A definição de Capitalismo e Liberalismo & O anacronismo político dos liberais
- Jornal A Pátria
- 29 de jan. de 2014
- 10 min de leitura
Atualizado: 19 de dez. de 2019
(Bruno Torres, 29 de janeiro de 2014).

Muitos liberais pautam o liberalismo como um sinônimo absoluto do capitalismo. Nós comunistas sabemos que são coisas plenamente interligadas, mas não são necessariamente a mesma coisa. Então, com base em referências históricas, esse texto deixa claro este mau uso do termo “capitalismo” (como algo equivalente a “liberalismo”).
É comum que as pessoas confundam o significado do termo Capitalismo, principalmente em debates, no entanto, isso é grave erro. Quando o termo capitalismo é cunhado como equivalente de liberalismo, legitima que indivíduos, por desonestidade intelectual preguem que “Se capitalismo = liberalismo, quanto mais liberal um país é, mais capitalista o país é”.
No entanto, são termos de significados diferentes.
O QUE É ENTÃO, LIBERALISMO?
O Liberalismo se trata do “deixar passar, deixar fazer”. É um movimento que prega a liberdade econômica, bem como uma baixíssima intervenção do Estado ou governo na economia. Em resumo, trata-se de um movimento contra intervenções do Estado na sociedade burguesa, no que concerne a economia. Apenas isso.

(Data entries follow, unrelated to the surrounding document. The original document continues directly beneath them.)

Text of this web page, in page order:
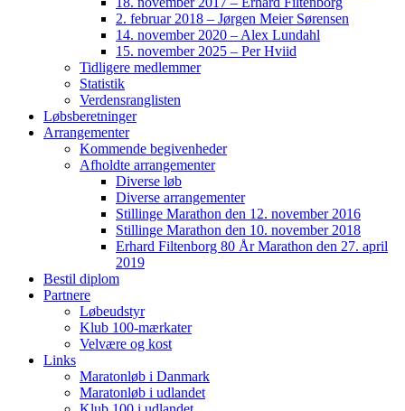
2. februar 2018 – Jørgen Meier Sørensen
14. november 2020 – Alex Lundahl
15. november 2025 – Per Hviid
Tidligere medlemmer
Statistik
Verdensranglisten
Løbsberetninger
Arrangementer
Kommende begivenheder
Afholdte arrangementer
Diverse løb
Diverse arrangementer
Stillinge Marathon den 12. november 2016
Stillinge Marathon den 10. november 2018
Erhard Filtenborg 80 År Marathon den 27. april
2019
Bestil diplom
Partnere
Løbeudstyr
Klub 100-mærkater
Velvære og kost
Links
Maratonløb i Danmark
Maratonløb i udlandet

Pode-se aprofundar mais sobre a definição de liberalismo, no entanto, mesmo que nos aprofundemos no estudo de sua definição, não vai divergir dessa definição geral.
Bem, já sabemos do que se trata o liberalismo. Mas e o capitalismo? Porque suas definições não são equivalentes? Quem as pautou? Quem foram as figuras que utilizaram [ou atribuíram um significado a] este termo primeiramente?
O QUE É ENTÃO, CAPITALISMO?
O uso inicial do termo capitalismo – em seu sentido moderno – foi atribuído a Louis Blanc (figura importante do movimento conhecido como socialismo francês) em 1850, e Proudhon (famoso anarquista) em 1861. Logo após o socialista utópico Blanc e Proudhon, Karl Marx e Friedrich Engels se referem ao sistema capitalista e ao modo de produção capitalista em “O capital”, em 1867. O uso da palavra capitalismo em referência a um sistema econômico aparece duas vezes no Volume I de O Capital, na pagina 124 e 493 (da Edição alemã).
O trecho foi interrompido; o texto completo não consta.